Noam Chomsky: Why Obama Suddenly Decided to Cozy up With Cuba—It Wasn't Warm and Fuzzy Feelings
Amy Goodman: I wanted to ask you about the passing of
Michael Ratner, Michael Ratner, the former head of the—or the late head
of the Center for Constitutional Rights, the trailblazing human rights
attorney, who died last week at the age of 72. I had interviewed Michael
last year in Washington, D.C., at the reopening of the Cuban Embassy,
after it was closed for more than five decades. And I asked Michael to
talk about the significance of this historic day. This is an excerpt of
what he said.
Michael Ratner: Well, Amy, let’s just say,
other than the birth of my children, this is perhaps one of the most
exciting days of my life. I mean, I’ve been working on Cuba since the
early ’70s, if not before. I worked on the Venceremos Brigade. I went on
brigades. I did construction.
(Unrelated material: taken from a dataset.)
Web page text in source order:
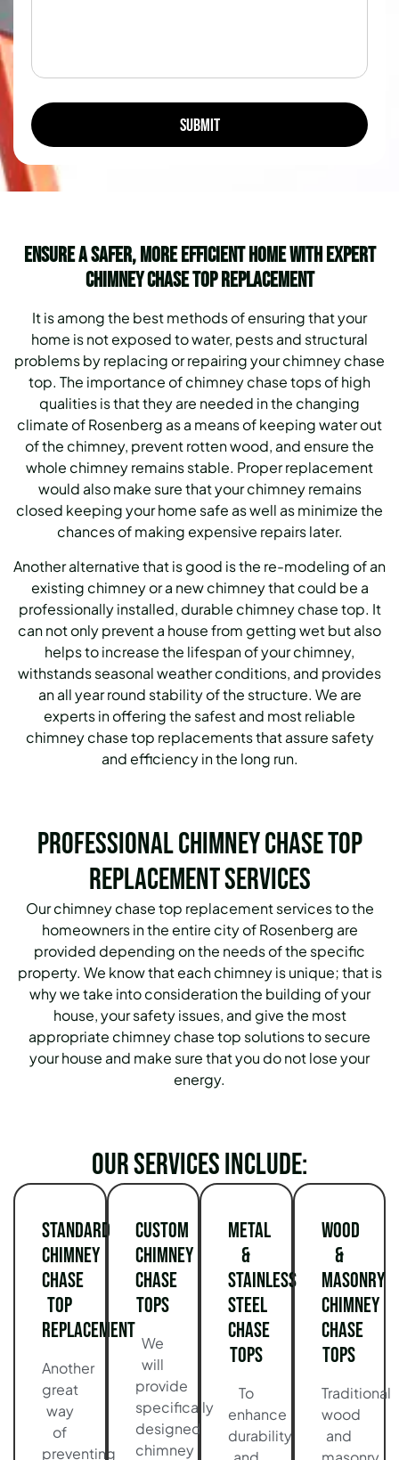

And to see that this can actually happen
in a country that decided early on that, unlike most countries in the
world, it was going to level the playing field for everyone—no more
rich, no more poor, everyone the same, education for everyone, schooling
for everyone, housing if they could—and to see the relentless United
States go against it, from the Bay of Pigs to utter subversion on and
on, and to see Cuba emerge victorious—and when I say that, this is not a
defeated country. This is a country—if you heard the foreign minister
today, what he spoke of was the history of U.S. imperialism against
Cuba, from the intervention in the Spanish-American War to the Platt
Amendment, which made U.S. a permanent part of the Cuban government, to
the taking of Guantánamo, to the failure to recognize it in 1959, to the
cutting off of relations in 1961. This is a major, major victory for
the Cuban people, and that should be understood. We are standing at a
moment that I never expected to see in our history.
AG:
That was Michael Ratner. It was July [20th]. It was that historic day in
Washington, D.C., when the Cuban Embassy was opened after almost half a
century. If you could talk both about the significance of Michael
Ratner, from his work around Guantánamo, ultimately challenging the
habeas corpus rights of Guantánamo prisoners, that they should have
their day in court, and winning this case in the Supreme Court, to all
of his work, also talk about Cuba, Noam, something that you certainly
take on in your new book, Who Rules the World?
Noam
Chomsky: Well, Michael Ratner has an absolutely fabulous record. His
achievements have been enormous. A tremendous courage, intelligence,
dedication. A lot of achievement against huge odds. The center, which he
largely—it was a major—he ran and was a major actor in, has done
wonderful work all over the place—Cuba and lots of other things. So I
can’t be excessive in my praise for what he achieved in his life and the
inspiration that it should leave us with.
With regard to
Cuba-U.S. relations, I think what he just said is essentially accurate.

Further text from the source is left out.